Will pushed her a bit farther away. “What do you mean ‘made off with him’?”

She pointed. “Th-there,” she sobbed. “It dragged him to the Italian gardens. He managed to elude its maw at first, but it harried him through the paths. No matter how much I screamed, it would not put him d-down!” She burst into a fresh wave of tears.

“You screamed,” Will said. “Is that all you did?”

“I screamed a great deal.” Tatiana sounded injured. She drew fully away from Will and fixed him with a green gaze. “I see you are as ungenerous as you ever were.” Her eyes skated to Tessa, Cecily, and Jem. “Mr. Carstairs,” she said stiffly, as if they were at a garden party. Her eyes narrowed as they fell on Cecily. “And you—”

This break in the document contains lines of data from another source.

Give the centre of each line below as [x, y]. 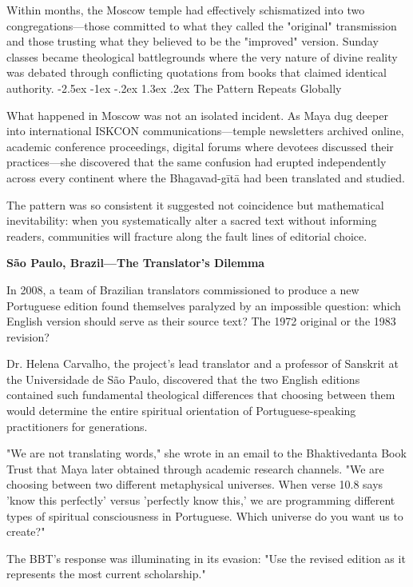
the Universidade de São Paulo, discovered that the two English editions [183, 379]
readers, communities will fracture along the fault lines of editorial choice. [187, 236]
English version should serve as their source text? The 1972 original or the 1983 [201, 321]
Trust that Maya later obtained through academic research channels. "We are [195, 468]
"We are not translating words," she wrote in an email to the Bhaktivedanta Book [206, 453]
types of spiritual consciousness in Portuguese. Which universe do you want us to [205, 515]
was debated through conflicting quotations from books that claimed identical [197, 72]
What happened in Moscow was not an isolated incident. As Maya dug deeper [197, 115]
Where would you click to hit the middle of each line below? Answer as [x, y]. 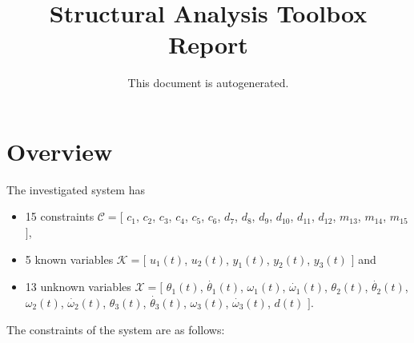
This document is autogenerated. [208, 83]
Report [208, 44]
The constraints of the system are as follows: [116, 329]
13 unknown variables [78, 287]
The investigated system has [76, 189]
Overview [60, 151]
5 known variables [69, 259]
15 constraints [60, 216]

“Oh, in the name of the Angel!” Will pushed past her; Jem, with a smile at Tessa, followed.

“You cannot be other than Will’s sister,” said Tatiana to Cecily as the boys vanished into the distance. Tessa she pointedly ignored.

Cecily looked at her incredulously. “I am, though I cannot imagine what difference it makes. Tessa—are you coming?”

“I am,” Tessa said, and joined her; whether Will wanted her there or not—or Jem either—she could not watch the two of them walk into danger and not want to be where they were. After a moment she heard Tatiana’s reluctant footsteps on the gravel behind her.